[Records drawn from a dataset]
■ ■ ■ ■ ■ ■ ■

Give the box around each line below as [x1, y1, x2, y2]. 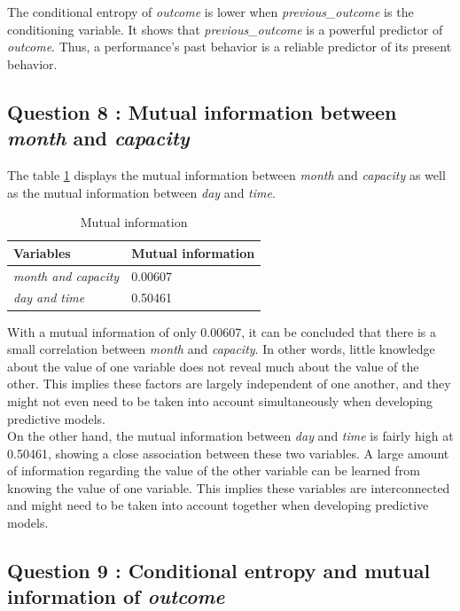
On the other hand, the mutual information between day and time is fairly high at [7, 427, 454, 445]
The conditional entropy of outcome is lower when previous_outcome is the [7, 3, 414, 20]
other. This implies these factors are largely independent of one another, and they [7, 374, 451, 393]
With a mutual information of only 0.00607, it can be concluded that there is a [7, 322, 436, 341]
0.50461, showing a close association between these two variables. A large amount [7, 443, 449, 462]
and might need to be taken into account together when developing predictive [7, 496, 429, 514]
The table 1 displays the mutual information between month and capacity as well [7, 165, 446, 184]
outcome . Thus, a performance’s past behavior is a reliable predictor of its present [7, 37, 452, 56]

■ ■ ■ ■ ■ ■ ■

* [Instructions for the task]:
Return a word-for-word copy of the lines above from the one holding "other. This implies" through the one holding "and might need", with both of them included and nothing besides.

* [Solution]:
other. This implies these factors are largely independent of one another, and they [7, 374, 451, 393]
With a mutual information of only 0.00607, it can be concluded that there is a [7, 322, 436, 341]
0.50461, showing a close association between these two variables. A large amount [7, 443, 449, 462]
and might need to be taken into account together when developing predictive [7, 496, 429, 514]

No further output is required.